Repeat each entry exactly, but do not carry over the pictures.

BEGIN GIVEN RECORDS

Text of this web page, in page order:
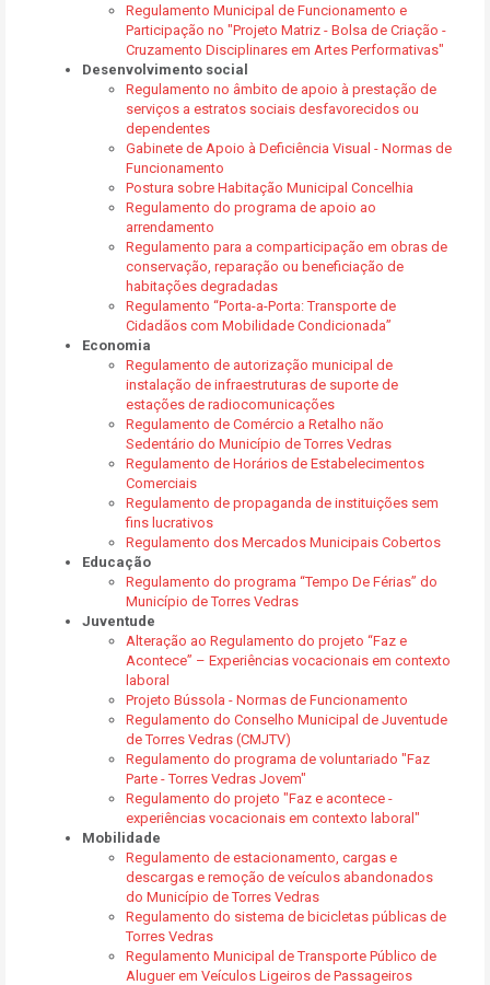
Regulamento Municipal de Funcionamento e
Participação no "Projeto Matriz - Bolsa de Criação -
Cruzamento Disciplinares em Artes Performativas"
Desenvolvimento social
Regulamento no âmbito de apoio à prestação de
serviços a estratos sociais desfavorecidos ou
dependentes
Gabinete de Apoio à Deficiência Visual - Normas de
Funcionamento
Postura sobre Habitação Municipal Concelhia
Regulamento do programa de apoio ao
arrendamento
Regulamento para a comparticipação em obras de
conservação, reparação ou beneficiação de
habitações degradadas
Regulamento “Porta-a-Porta: Transporte de
Cidadãos com Mobilidade Condicionada”
Economia
Regulamento de autorização municipal de
instalação de infraestruturas de suporte de
estações de radiocomunicações
Regulamento de Comércio a Retalho não
Sedentário do Município de Torres Vedras
Regulamento de Horários de Estabelecimentos
Comerciais
Regulamento de propaganda de instituições sem
fins lucrativos
Regulamento dos Mercados Municipais Cobertos
Educação
Regulamento do programa “Tempo De Férias” do
Município de Torres Vedras
Juventude
Alteração ao Regulamento do projeto “Faz e
Acontece” – Experiências vocacionais em contexto
laboral
Projeto Bússola - Normas de Funcionamento
Regulamento do Conselho Municipal de Juventude
de Torres Vedras (CMJTV)
Regulamento do programa de voluntariado "Faz
Parte - Torres Vedras Jovem"
Regulamento do projeto "Faz e acontece -
experiências vocacionais em contexto laboral"
Mobilidade
Regulamento de estacionamento, cargas e
descargas e remoção de veículos abandonados
do Município de Torres Vedras
Regulamento do sistema de bicicletas públicas de
Torres Vedras
Regulamento Municipal de Transporte Público de
Aluguer em Veículos Ligeiros de Passageiros
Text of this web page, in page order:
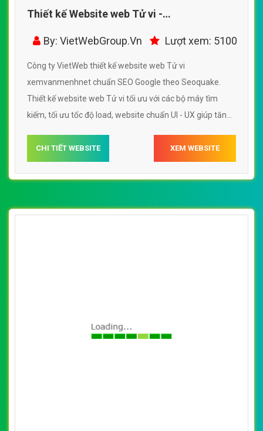
Thiết kế Website web Tử vi -
xemvanmenhnet
By: VietWebGroup.Vn Lượt xem: 5100
Công ty VietWeb thiết kế website web Tử vi
xemvanmenhnet chuẩn SEO Google theo Seoquake.
Thiết kế website web Tử vi tối ưu với các bộ máy tìm
kiếm, tối ưu tốc độ load, website chuẩn UI - UX giúp tăng
xemvanmenhnet
CHI TIẾT WEBSITE XEM WEBSITE
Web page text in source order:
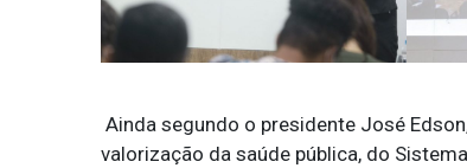
Ainda segundo o presidente José
valorização da saúde pública, do
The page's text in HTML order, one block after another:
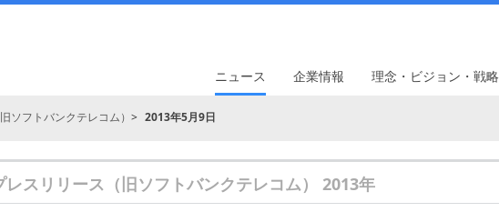
ニュース 企業情報 理念・ビジョン・戦略
ソフトバンクテレコム） 2013年5月9日
レスリリース（旧ソフトバンクテレコム） 2013年
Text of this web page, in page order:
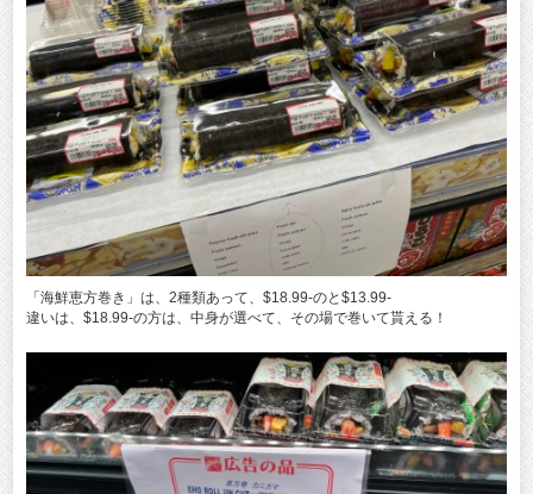
「海鮮恵方巻き」は、2種類あって、$18.99‐のと$13.99‐
違いは、$18.99‐の方は、中身が選べて、その場で巻いて貰える！
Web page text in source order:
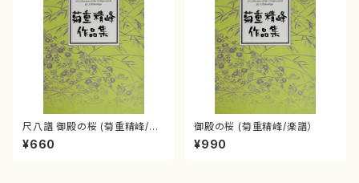
尺八譜 御殿の桜 (菊重精峰/楽
譜）
¥660
御殿の桜 (菊重精峰/楽譜）
¥990
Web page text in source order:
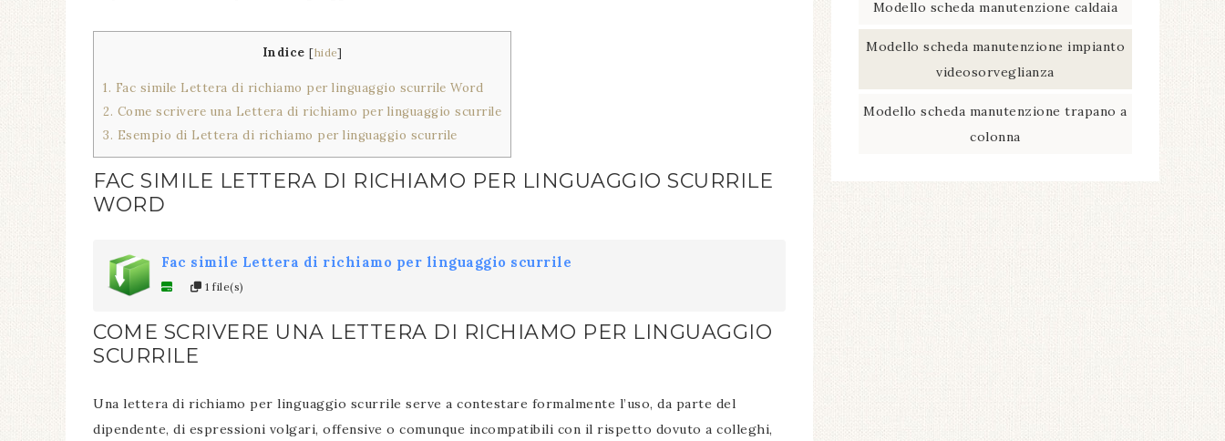
Indice [hide]
1. Fac simile Lettera di richiamo per linguaggio scurrile Word
2. Come scrivere una Lettera di richiamo per linguaggio scurrile
3. Esempio di Lettera di richiamo per linguaggio scurrile
FAC SIMILE LETTERA DI RICHIAMO PER LINGUAGGIO SCURRILE
WORD
Fac simile Lettera di richiamo per linguaggio scurrile
1 file(s)
COME SCRIVERE UNA LETTERA DI RICHIAMO PER LINGUAGGIO
SCURRILE
Una lettera di richiamo per linguaggio scurrile serve a contestare formalmente l’uso, da parte del
dipendente, di espressioni volgari, offensive o comunque incompatibili con il rispetto dovuto a colleghi,
Modello scheda manutenzione caldaia​
Modello scheda manutenzione impianto
videosorveglianza​
Modello scheda manutenzione trapano a
colonna​
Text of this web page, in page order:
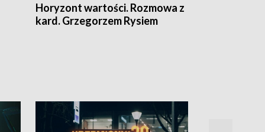
Horyzont wartości. Rozmowa z
kard. Grzegorzem Rysiem
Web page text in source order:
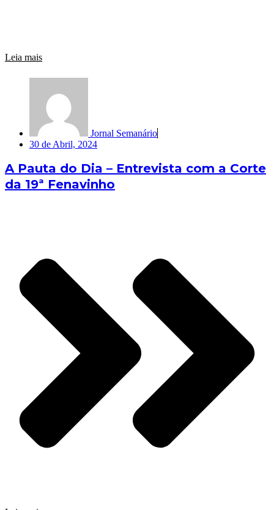
Leia mais
Jornal Semanário
30 de Abril, 2024
A Pauta do Dia – Entrevista com a Corte
da 19ª Fenavinho
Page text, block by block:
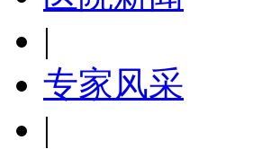
|
专家风采
|

END GIVEN RECORDS

# TASK SOLUTION
Text of this web page, in page order:
Regulamento Municipal de Funcionamento e
Participação no "Projeto Matriz - Bolsa de Criação -
Cruzamento Disciplinares em Artes Performativas"
Desenvolvimento social
Regulamento no âmbito de apoio à prestação de
serviços a estratos sociais desfavorecidos ou
dependentes
Gabinete de Apoio à Deficiência Visual - Normas de
Funcionamento
Postura sobre Habitação Municipal Concelhia
Regulamento do programa de apoio ao
arrendamento
Regulamento para a comparticipação em obras de
conservação, reparação ou beneficiação de
habitações degradadas
Regulamento “Porta-a-Porta: Transporte de
Cidadãos com Mobilidade Condicionada”
Economia
Regulamento de autorização municipal de
instalação de infraestruturas de suporte de
estações de radiocomunicações
Regulamento de Comércio a Retalho não
Sedentário do Município de Torres Vedras
Regulamento de Horários de Estabelecimentos
Comerciais
Regulamento de propaganda de instituições sem
fins lucrativos
Regulamento dos Mercados Municipais Cobertos
Educação
Regulamento do programa “Tempo De Férias” do
Município de Torres Vedras
Juventude
Alteração ao Regulamento do projeto “Faz e
Acontece” – Experiências vocacionais em contexto
laboral
Projeto Bússola - Normas de Funcionamento
Regulamento do Conselho Municipal de Juventude
de Torres Vedras (CMJTV)
Regulamento do programa de voluntariado "Faz
Parte - Torres Vedras Jovem"
Regulamento do projeto "Faz e acontece -
experiências vocacionais em contexto laboral"
Mobilidade
Regulamento de estacionamento, cargas e
descargas e remoção de veículos abandonados
do Município de Torres Vedras
Regulamento do sistema de bicicletas públicas de
Torres Vedras
Regulamento Municipal de Transporte Público de
Aluguer em Veículos Ligeiros de Passageiros
Text of this web page, in page order:
Thiết kế Website web Tử vi -
xemvanmenhnet
By: VietWebGroup.Vn Lượt xem: 5100
Công ty VietWeb thiết kế website web Tử vi
xemvanmenhnet chuẩn SEO Google theo Seoquake.
Thiết kế website web Tử vi tối ưu với các bộ máy tìm
kiếm, tối ưu tốc độ load, website chuẩn UI - UX giúp tăng
xemvanmenhnet
CHI TIẾT WEBSITE XEM WEBSITE
Web page text in source order:
Ainda segundo o presidente José
valorização da saúde pública, do
The page's text in HTML order, one block after another:
ニュース 企業情報 理念・ビジョン・戦略
ソフトバンクテレコム） 2013年5月9日
レスリリース（旧ソフトバンクテレコム） 2013年
Text of this web page, in page order:
「海鮮恵方巻き」は、2種類あって、$18.99‐のと$13.99‐
違いは、$18.99‐の方は、中身が選べて、その場で巻いて貰える！
Web page text in source order:
尺八譜 御殿の桜 (菊重精峰/楽
譜）
¥660
御殿の桜 (菊重精峰/楽譜）
¥990
Web page text in source order:
Indice [hide]
1. Fac simile Lettera di richiamo per linguaggio scurrile Word
2. Come scrivere una Lettera di richiamo per linguaggio scurrile
3. Esempio di Lettera di richiamo per linguaggio scurrile
FAC SIMILE LETTERA DI RICHIAMO PER LINGUAGGIO SCURRILE
WORD
Fac simile Lettera di richiamo per linguaggio scurrile
1 file(s)
COME SCRIVERE UNA LETTERA DI RICHIAMO PER LINGUAGGIO
SCURRILE
Una lettera di richiamo per linguaggio scurrile serve a contestare formalmente l’uso, da parte del
dipendente, di espressioni volgari, offensive o comunque incompatibili con il rispetto dovuto a colleghi,
Modello scheda manutenzione caldaia​
Modello scheda manutenzione impianto
videosorveglianza​
Modello scheda manutenzione trapano a
colonna​
Text of this web page, in page order:
Horyzont wartości. Rozmowa z
kard. Grzegorzem Rysiem
Web page text in source order:
Leia mais
Jornal Semanário
30 de Abril, 2024
A Pauta do Dia – Entrevista com a Corte
da 19ª Fenavinho
Page text, block by block:
|
专家风采
|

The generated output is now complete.